(ASSIGNED TASK)
When you reach the line that contains "valueOf(m).contains(valueOf(m)) ? word", give it back exactly along with each line after it to the end of the entries; skip any pictures.

Excerpts from a dataset
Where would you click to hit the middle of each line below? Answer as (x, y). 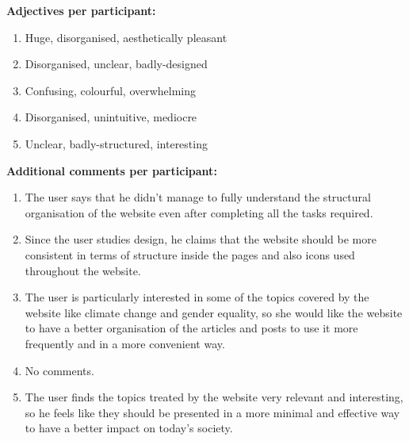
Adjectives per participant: (81, 10)
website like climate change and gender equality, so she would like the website (214, 312)
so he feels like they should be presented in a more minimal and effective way (212, 412)
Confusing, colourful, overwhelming (111, 90)
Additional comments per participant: (112, 170)
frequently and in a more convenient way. (125, 343)
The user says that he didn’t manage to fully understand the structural (198, 197)
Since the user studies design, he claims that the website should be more (201, 239)
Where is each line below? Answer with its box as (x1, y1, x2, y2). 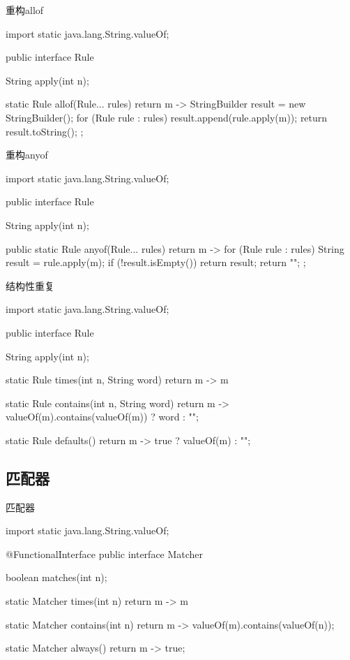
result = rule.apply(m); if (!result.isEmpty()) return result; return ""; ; (6, 255, 306, 270)
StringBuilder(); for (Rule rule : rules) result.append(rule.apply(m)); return (6, 110, 328, 124)
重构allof (6, 3, 44, 17)
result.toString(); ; (6, 124, 84, 138)
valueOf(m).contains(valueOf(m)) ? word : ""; (6, 409, 199, 424)
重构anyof (6, 147, 48, 162)
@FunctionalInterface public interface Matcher (6, 546, 204, 561)
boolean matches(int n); (6, 570, 107, 585)
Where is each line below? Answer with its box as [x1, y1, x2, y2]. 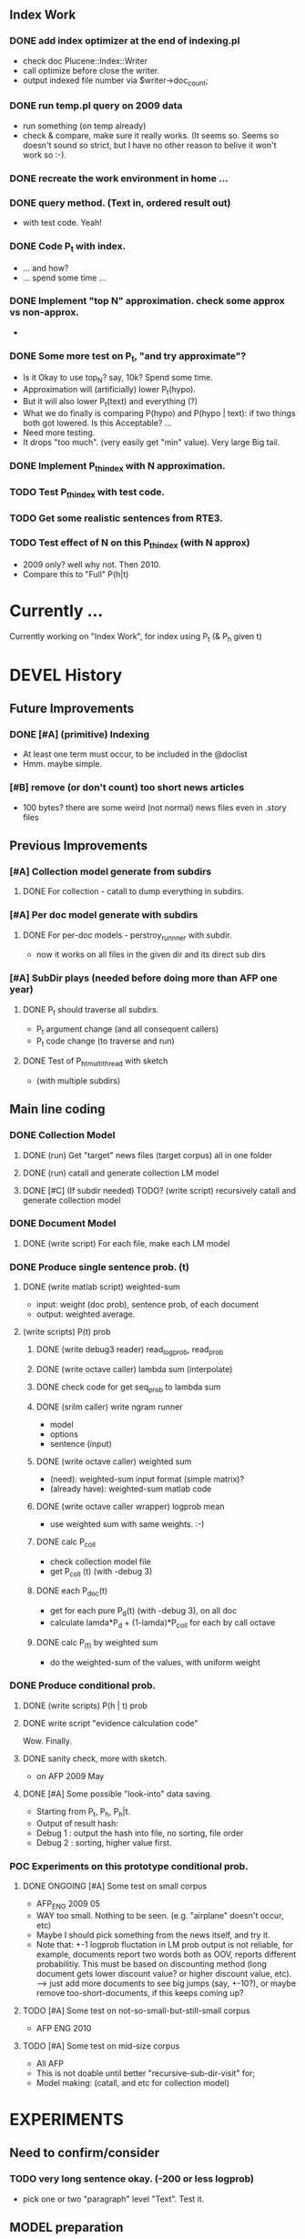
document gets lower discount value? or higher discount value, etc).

(ANSWER AREA)
valueOf(m).contains(valueOf(m)) ? word : ""; (6, 409, 199, 424)
重构anyof (6, 147, 48, 162)
@FunctionalInterface public interface Matcher (6, 546, 204, 561)
boolean matches(int n); (6, 570, 107, 585)
Where is each line below? Answer with its box as [x1, y1, x2, y2]. 
document gets lower discount value? or higher discount value, etc).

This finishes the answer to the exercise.